JPH0323523B2 - - Google Patents

Description

[Detailed description of the invention]

[Industrial Application Field] The present invention relates to a method for controlling mites. [Prior Art] Conventionally, in order to exterminate insect pests and microorganisms such as dust mites on tatami mats, the tatami mats are raised and treated with sunlight outdoors without the use of chemicals, or chemicals such as insecticidal powders are used. Methods such as spraying or applying an insecticidal liquid on the tatami mats have been adopted, but the conventional methods described above do not have a sufficient effect on exterminating pests and microorganisms.

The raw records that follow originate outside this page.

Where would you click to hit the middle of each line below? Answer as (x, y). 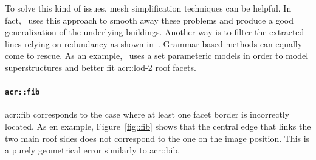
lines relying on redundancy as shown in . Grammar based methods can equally (154, 43)
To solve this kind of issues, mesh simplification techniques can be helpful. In (148, 8)
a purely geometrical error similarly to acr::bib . (93, 150)
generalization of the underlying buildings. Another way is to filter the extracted (155, 32)
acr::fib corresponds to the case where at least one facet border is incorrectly (147, 114)
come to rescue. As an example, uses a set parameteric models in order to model (157, 55)
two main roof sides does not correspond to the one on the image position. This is (157, 138)
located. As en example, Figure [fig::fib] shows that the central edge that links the (158, 126)
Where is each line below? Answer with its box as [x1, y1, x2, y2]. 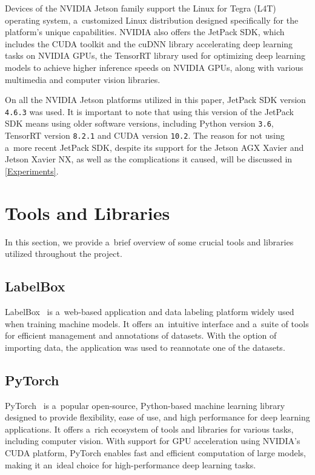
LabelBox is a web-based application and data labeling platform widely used [5, 305, 294, 318]
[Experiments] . [5, 164, 59, 177]
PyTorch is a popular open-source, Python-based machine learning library [5, 399, 285, 411]
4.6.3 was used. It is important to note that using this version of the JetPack [5, 105, 294, 118]
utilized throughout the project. [5, 247, 122, 260]
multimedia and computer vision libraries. [5, 73, 161, 85]
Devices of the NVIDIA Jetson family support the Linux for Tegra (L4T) [5, 2, 276, 14]
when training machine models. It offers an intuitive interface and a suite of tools [5, 317, 309, 330]

A coating method is also considered, but it has not been possible to achieve a satisfactory control effect because the penetration and expansion of the drug into the tatami is insufficient. In addition, due to changes in the living environment in recent years, dust mites and other insects have appeared in homes, which not only cause discomfort but also cause problems such as allergic asthma, and the development of methods to control these mites. is required. [Problems to be Solved by the Invention] Therefore, the present inventors have conducted intensive research to solve the problems of the prior art described above, and as a result, have developed an aerosol for controlling mites consisting of a specific active ingredient and a specific propellant. We discovered that when injected into tatami mats, it has an excellent control effect against dust mites.

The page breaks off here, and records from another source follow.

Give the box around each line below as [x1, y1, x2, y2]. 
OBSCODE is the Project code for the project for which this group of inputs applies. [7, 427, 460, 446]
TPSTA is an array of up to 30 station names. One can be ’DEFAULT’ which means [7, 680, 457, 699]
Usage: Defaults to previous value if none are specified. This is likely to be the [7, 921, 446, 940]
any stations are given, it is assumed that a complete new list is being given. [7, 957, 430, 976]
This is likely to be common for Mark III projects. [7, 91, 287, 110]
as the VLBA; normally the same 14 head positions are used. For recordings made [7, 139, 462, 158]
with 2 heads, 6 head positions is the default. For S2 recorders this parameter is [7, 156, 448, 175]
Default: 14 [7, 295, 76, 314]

The present invention has now been completed. [Means for Solving the Problems] That is, the present invention uses an active ingredient solution prepared by dissolving at least one of phenotrin, permethrin, and resmethrin as an active ingredient in a solvent whose vapor pressure is equal to or lower than the injection pressure at room temperature. The present invention relates to a method for controlling mites, which comprises injecting an aerosol agent for controlling mites into tatami mats. [Example] The active ingredient of the indoor mite control agent of the present invention is phenothrin (3-phenoxybenzyl d-
cis/trans-chrysanthemate), permethrin (3-phenoxybenzyl dl-cis/trans-3-(2,2-dichlorovinyl)-2,2-dimethyl-1-cyclopropanecarboxylate)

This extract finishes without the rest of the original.